An illuminating read for anyone interested in the inner workings of the Catholic Church; for prelate-fiction superfans, it...

Harris, creator of grand, symphonic thrillers from Fatherland (1992) to An Officer and a Spy (2014), scores with a chamber piece of a novel set in the Vatican in the days after a fictional pope dies.

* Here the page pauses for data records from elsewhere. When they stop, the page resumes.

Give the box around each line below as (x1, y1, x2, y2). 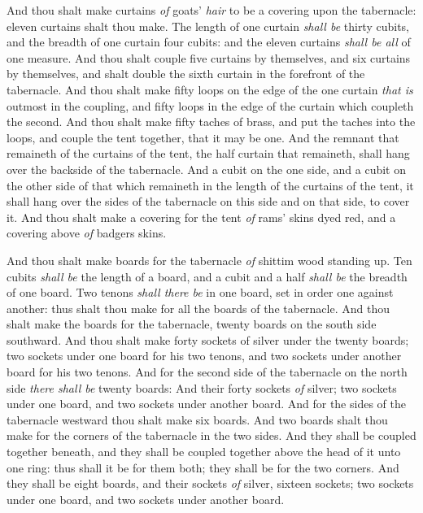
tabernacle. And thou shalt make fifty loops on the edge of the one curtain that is (7, 80, 413, 98)
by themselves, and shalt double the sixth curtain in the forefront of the (7, 65, 365, 82)
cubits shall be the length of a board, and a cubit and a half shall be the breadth (7, 267, 408, 285)
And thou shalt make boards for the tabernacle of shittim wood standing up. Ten (7, 251, 412, 268)
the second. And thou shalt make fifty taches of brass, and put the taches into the (7, 113, 416, 130)
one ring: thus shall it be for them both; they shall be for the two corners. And (7, 459, 399, 476)
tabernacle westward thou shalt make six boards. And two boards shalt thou (7, 411, 388, 428)
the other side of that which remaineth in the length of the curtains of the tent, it (7, 176, 414, 193)
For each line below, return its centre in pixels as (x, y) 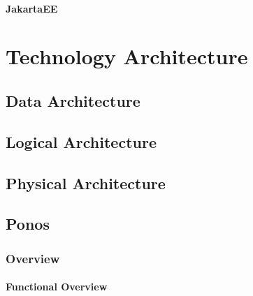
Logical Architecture (81, 141)
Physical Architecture (86, 183)
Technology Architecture (127, 56)
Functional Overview (57, 287)
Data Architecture (73, 100)
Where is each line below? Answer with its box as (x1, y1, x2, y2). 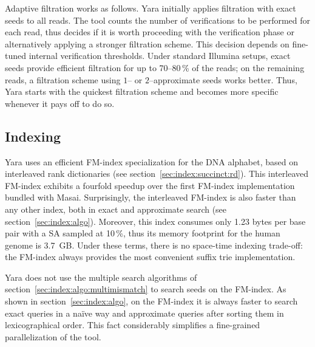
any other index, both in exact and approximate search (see (5, 202, 227, 215)
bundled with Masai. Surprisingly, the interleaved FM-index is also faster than (5, 191, 296, 204)
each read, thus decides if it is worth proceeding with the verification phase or (5, 26, 294, 38)
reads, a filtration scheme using (5, 73, 121, 86)
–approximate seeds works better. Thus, (149, 73, 297, 86)
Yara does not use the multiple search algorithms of (5, 270, 197, 283)
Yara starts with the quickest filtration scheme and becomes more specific (5, 85, 279, 98)
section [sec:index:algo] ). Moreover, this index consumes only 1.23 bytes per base (5, 215, 306, 227)
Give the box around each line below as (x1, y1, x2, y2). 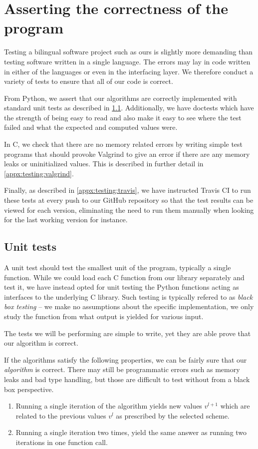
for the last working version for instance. (4, 214, 128, 225)
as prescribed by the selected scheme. (116, 410, 230, 421)
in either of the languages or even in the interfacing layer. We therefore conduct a (4, 66, 254, 76)
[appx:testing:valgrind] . (4, 168, 74, 178)
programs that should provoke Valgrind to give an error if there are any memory (4, 148, 250, 159)
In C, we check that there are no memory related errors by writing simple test (4, 139, 243, 149)
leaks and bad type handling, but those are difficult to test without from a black (4, 374, 250, 384)
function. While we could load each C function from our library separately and (4, 272, 245, 282)
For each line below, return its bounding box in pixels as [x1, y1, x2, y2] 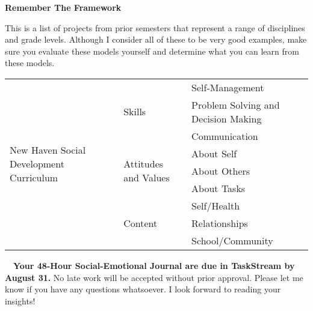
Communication [191, 128, 258, 143]
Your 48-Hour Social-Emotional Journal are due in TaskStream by [13, 259, 295, 271]
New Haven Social [10, 143, 86, 157]
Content [123, 216, 158, 230]
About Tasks [191, 181, 246, 195]
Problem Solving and [191, 97, 280, 112]
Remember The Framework [5, 1, 122, 13]
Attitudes [123, 157, 164, 171]
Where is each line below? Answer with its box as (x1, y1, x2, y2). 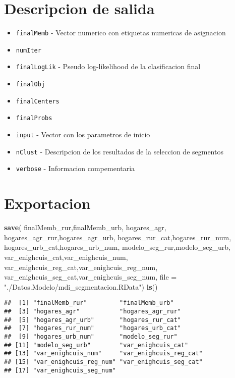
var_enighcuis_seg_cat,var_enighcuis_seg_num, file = (4, 272, 177, 282)
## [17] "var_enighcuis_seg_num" (4, 366, 116, 374)
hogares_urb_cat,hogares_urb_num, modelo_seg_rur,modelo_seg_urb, (4, 242, 231, 252)
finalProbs (16, 115, 52, 122)
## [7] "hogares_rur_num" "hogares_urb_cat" (4, 325, 181, 332)
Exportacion (4, 193, 91, 213)
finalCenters (16, 97, 60, 105)
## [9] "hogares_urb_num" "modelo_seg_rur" (4, 333, 178, 340)
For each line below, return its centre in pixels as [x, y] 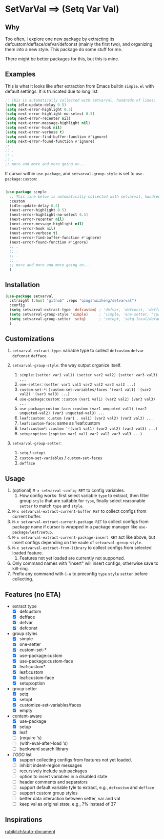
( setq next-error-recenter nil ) [38, 119]
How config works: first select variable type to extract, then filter [84, 496]
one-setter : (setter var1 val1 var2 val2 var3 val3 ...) [77, 384]
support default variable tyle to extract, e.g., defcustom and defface [87, 787]
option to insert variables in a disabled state [63, 776]
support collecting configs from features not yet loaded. [76, 760]
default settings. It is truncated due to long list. [52, 91]
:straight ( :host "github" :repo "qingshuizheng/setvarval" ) [73, 301]
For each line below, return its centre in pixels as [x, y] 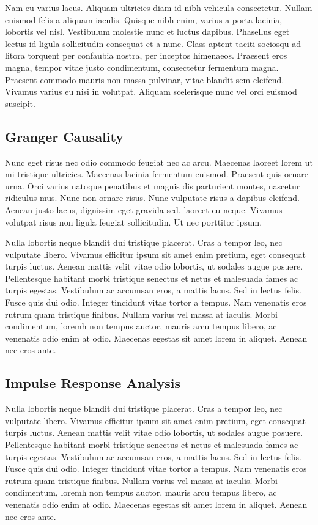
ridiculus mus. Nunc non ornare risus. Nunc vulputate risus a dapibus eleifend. [152, 198]
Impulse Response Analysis [93, 383]
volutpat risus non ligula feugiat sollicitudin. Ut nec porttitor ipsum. [134, 222]
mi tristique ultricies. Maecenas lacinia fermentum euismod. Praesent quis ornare [157, 174]
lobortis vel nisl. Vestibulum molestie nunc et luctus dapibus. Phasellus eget [147, 31]
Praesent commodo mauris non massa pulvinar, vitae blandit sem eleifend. [145, 79]
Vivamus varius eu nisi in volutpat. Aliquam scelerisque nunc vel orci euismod [151, 91]
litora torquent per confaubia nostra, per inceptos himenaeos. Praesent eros [146, 55]
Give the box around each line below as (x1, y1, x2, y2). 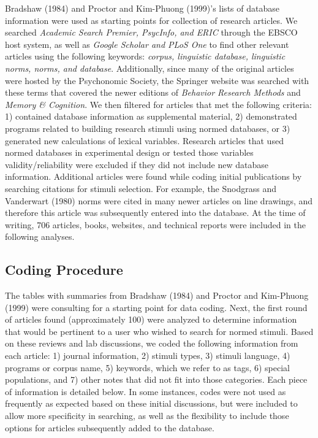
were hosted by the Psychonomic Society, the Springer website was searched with (5, 74, 309, 86)
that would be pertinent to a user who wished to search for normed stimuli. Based (5, 325, 314, 337)
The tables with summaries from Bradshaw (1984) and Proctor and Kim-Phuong (5, 289, 309, 302)
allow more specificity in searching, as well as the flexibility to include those (5, 409, 289, 422)
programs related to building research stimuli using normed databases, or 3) (5, 121, 290, 134)
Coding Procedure (5, 260, 123, 279)
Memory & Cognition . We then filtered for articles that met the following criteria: (5, 98, 312, 110)
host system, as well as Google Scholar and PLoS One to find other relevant (5, 37, 289, 50)

Fictional, yes, but the nameless pontiff has a lot in common with our own Francis: he’s famously humble, shunning the lavish Apostolic Palace for a small apartment, and he is committed to leading a church that engages with the world and its problems. In the aftermath of his sudden death, rumors circulate about the pope’s intention to fire certain cardinals. At the center of the action is Cardinal Lomeli, Dean of the College of Cardinals, whose job it is to manage the conclave that will elect a new pope. He believes it is also his duty to uncover what the pope knew before he died because some of the cardinals in question are in the running to succeed him. “In the running” is an apt phrase because, as described by Harris, the papal conclave is the ultimate political backroom—albeit a room, the Sistine Chapel, covered with Michelangelo frescoes. Vying for the papal crown are an African cardinal whom many want to see as the first black pope, a press-savvy Canadian, an Italian arch-conservative (think Cardinal Scalia), and an Italian liberal who wants to continue the late pope’s campaign to modernize the church. The novel glories in the ancient rituals that constitute the election process while still grounding that process in the real world: the Sistine Chapel is fitted with jamming devices to thwart electronic eavesdropping, and the pressure to act quickly is increased because “rumours that the pope is dead are already trending on social media.”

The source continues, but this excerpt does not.